13. As already noticed, right of a person charged with crime to be represented by a counsel appears to be fundamental and essential to fair trial in our country as well. This requirement has been emphasized by invoking the life and liberty clause guaranteed under Article 21 of the Constitution of India. The emphasis upon procedural safeguard designed to assure fair trials and equality before law can be read through various provisions of our Constitution. The noble ideal of a fair trial and equal opportunity can not perhaps be realised if the poor man charged with crime has to face his accusers without a lawyer to assist him. Keeping this aspect in view, the provision has been made in the constitution as a directive principle in the form of Article 39A, which provides that the State shall secure that the operation of the legal system promotes justice on the basis of equal opportunity, and shall in particular provide free legal aid by a suitable legislature or schemes or in any other way to ensure that opportunities for securing justice are not denied to any citizen by reason of economic or other disabilities. This Article, when read with Article 21 of the Constitution, has led the Courts to hold that when an accused is unable to engage a lawyer owning to poverty or similar circumstances, the trial would be vitiated unless the State offers free legal aid by engaging a lawyer to whose engagement the accused does not object. This right arises, the moment the accused is produced before a Court and does not require any application for it. Thus, the right to have a counsel is a constitution guarantee and such right is constitutionally recognised.

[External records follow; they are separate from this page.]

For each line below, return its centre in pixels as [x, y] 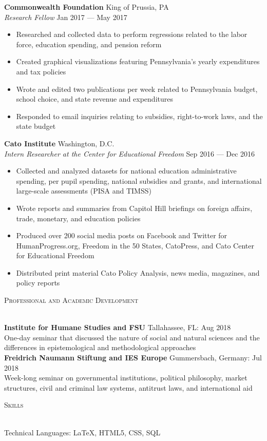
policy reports [38, 283]
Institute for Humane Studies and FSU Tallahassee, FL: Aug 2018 [118, 327]
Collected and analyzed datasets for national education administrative [126, 171]
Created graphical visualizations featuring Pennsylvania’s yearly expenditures [138, 61]
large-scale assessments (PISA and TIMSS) [84, 191]
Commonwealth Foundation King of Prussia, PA [87, 7]
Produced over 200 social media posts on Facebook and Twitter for [122, 235]
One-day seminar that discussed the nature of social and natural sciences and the [132, 337]
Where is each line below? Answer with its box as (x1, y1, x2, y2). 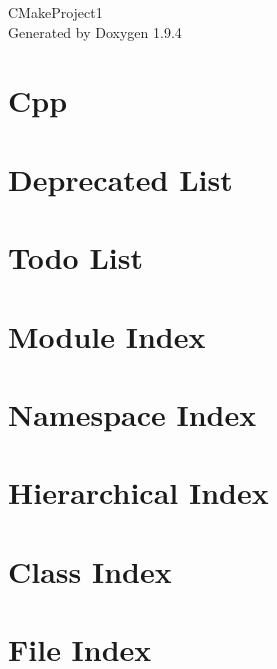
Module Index (8, 315, 206, 356)
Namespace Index (8, 393, 257, 434)
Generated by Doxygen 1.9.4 (8, 21, 182, 42)
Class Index (8, 550, 172, 591)
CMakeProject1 (8, 2, 103, 22)
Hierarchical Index (8, 472, 269, 513)
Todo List (8, 237, 143, 278)
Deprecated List (8, 158, 233, 199)
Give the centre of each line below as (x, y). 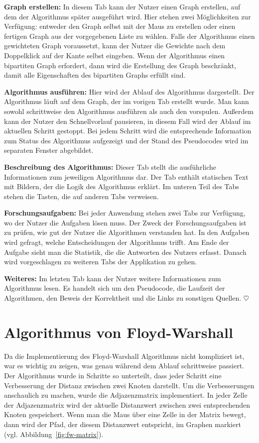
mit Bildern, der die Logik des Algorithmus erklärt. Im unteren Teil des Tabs (122, 186)
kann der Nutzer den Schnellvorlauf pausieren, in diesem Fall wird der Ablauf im (128, 121)
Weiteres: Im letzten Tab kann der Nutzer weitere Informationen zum (113, 278)
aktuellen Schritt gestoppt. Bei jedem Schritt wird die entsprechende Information (128, 131)
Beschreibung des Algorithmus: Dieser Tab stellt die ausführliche (110, 166)
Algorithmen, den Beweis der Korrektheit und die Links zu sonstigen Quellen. (123, 298)
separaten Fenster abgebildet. (49, 150)
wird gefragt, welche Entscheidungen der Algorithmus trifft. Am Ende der (117, 242)
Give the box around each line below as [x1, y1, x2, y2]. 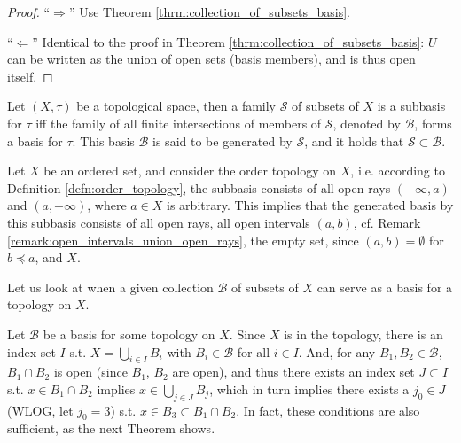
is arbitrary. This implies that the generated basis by [167, 196, 454, 214]
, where [87, 196, 127, 214]
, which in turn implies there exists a [209, 379, 410, 398]
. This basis [72, 131, 135, 150]
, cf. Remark [353, 213, 421, 231]
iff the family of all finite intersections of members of [35, 113, 322, 132]
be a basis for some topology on [43, 324, 215, 343]
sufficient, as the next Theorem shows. [7, 419, 215, 438]
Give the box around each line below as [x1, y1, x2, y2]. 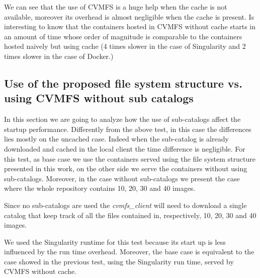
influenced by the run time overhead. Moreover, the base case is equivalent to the [4, 246, 254, 257]
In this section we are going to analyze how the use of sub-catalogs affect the [4, 114, 241, 124]
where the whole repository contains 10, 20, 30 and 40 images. [4, 183, 196, 193]
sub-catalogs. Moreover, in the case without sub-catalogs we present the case [4, 173, 240, 183]
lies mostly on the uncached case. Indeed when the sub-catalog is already [4, 133, 229, 144]
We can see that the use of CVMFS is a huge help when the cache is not [4, 2, 227, 12]
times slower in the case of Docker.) [4, 50, 114, 61]
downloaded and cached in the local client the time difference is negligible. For [4, 143, 245, 154]
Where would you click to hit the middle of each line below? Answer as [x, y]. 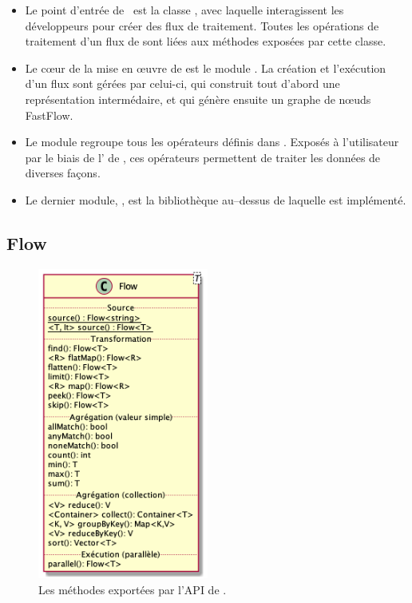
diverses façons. [63, 173]
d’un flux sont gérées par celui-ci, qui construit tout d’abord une [182, 83]
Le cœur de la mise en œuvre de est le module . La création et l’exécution [206, 67]
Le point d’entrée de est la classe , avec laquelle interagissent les [184, 10]
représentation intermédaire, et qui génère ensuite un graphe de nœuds [198, 99]
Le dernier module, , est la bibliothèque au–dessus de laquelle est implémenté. [216, 199]
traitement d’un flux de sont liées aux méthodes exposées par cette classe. [206, 41]
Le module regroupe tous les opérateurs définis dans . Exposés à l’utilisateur [212, 142]
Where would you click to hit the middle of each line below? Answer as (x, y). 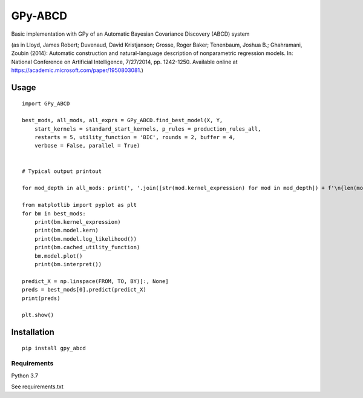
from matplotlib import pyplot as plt (80, 205)
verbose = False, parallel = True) (87, 146)
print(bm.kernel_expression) (77, 222)
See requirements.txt (37, 387)
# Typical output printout (62, 171)
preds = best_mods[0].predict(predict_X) (84, 290)
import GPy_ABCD (46, 103)
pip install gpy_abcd (54, 348)
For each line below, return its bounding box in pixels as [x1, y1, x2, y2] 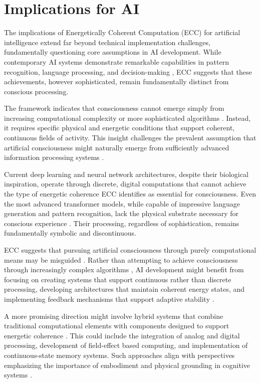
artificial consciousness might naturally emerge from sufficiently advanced [4, 142, 229, 152]
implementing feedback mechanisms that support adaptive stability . [4, 293, 214, 304]
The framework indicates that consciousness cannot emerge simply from [4, 103, 224, 113]
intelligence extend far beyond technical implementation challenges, [4, 37, 210, 47]
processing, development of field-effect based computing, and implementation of [4, 340, 248, 350]
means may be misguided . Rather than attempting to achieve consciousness [4, 254, 238, 265]
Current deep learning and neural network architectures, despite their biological [4, 168, 248, 179]
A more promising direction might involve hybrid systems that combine [4, 310, 223, 321]
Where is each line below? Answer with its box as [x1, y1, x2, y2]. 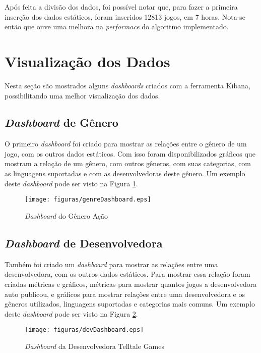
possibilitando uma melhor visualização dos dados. [5, 90, 160, 100]
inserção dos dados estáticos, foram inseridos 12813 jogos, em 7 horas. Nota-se [5, 11, 246, 22]
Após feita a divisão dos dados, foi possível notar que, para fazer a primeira [5, 2, 238, 12]
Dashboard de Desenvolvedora [5, 235, 163, 250]
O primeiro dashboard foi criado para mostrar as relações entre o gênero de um [5, 138, 247, 149]
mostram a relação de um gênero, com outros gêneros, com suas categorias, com [5, 158, 251, 169]
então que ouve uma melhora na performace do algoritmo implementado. [5, 21, 229, 32]
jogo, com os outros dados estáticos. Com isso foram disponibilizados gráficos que [5, 148, 255, 159]
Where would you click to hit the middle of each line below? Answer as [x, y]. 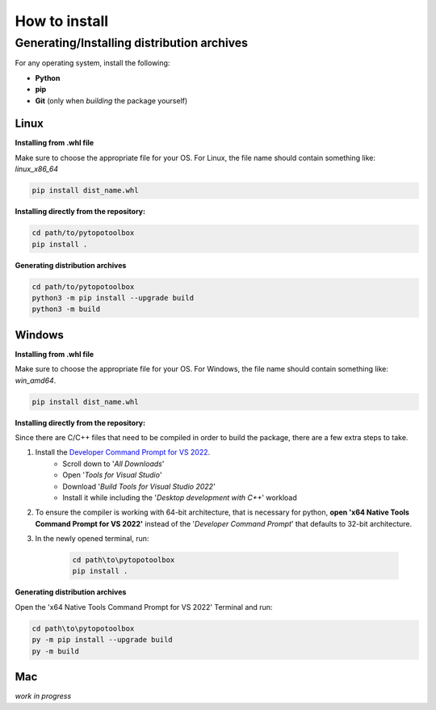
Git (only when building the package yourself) [111, 100]
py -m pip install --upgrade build [102, 640]
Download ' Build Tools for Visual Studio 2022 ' [139, 486]
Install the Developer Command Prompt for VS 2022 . [123, 452]
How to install [62, 21]
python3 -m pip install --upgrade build [113, 298]
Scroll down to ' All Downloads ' [113, 464]
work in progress [43, 696]
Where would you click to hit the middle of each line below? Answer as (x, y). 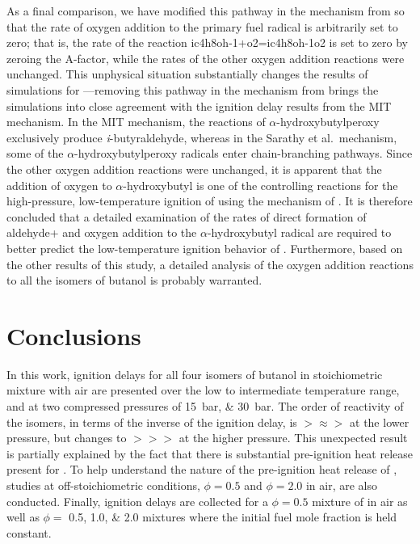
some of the (35, 153)
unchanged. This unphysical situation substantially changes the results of (187, 74)
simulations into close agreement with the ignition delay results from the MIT (199, 105)
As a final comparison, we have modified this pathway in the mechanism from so (206, 11)
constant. (29, 532)
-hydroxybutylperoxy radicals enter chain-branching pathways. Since (244, 153)
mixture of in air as (360, 501)
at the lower (380, 422)
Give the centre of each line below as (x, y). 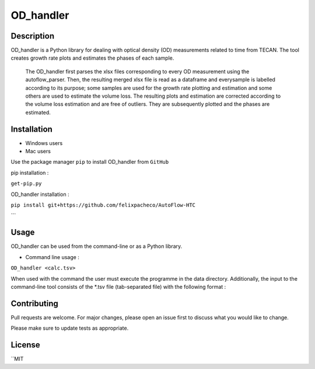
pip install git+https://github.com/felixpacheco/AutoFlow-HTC (103, 205)
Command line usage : (52, 257)
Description (33, 36)
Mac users (38, 151)
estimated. (38, 112)
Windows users (44, 143)
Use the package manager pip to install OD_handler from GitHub (90, 162)
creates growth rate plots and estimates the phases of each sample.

14. In this case, the petitioners were not even asking for being provided with any counsel as they already had one to represent them. Their prayer is short and limited and is to the effect that they have suffered a prejudice on account of their appeal having been decided without hearing their counsel and in their absence. The appeal, being extension of trial and requirement of counsel otherwise being a constitutional guaranteed right can not, thus, be over-looked. The action of the Court in deciding an appeal by only hearing the Public Prosecutor and in the absence of the petitioners and their counsel, as such, can not be sustained. The same would require to be set-aside and it is so ordered. The case will go back to the Appellate Court for deciding the case afresh on merits by affording opportunity to the petitioners to be heard through their counsel. It would be appropriate to request the Sessions Judge, Amritsar, to assign this appeal to some different officer so as to ensure fairness to the petitioners as the officer, who has dealt with the appeal earlier, has already given his mind while rejecting the same.
15. The revision petition is allowed in the above terms.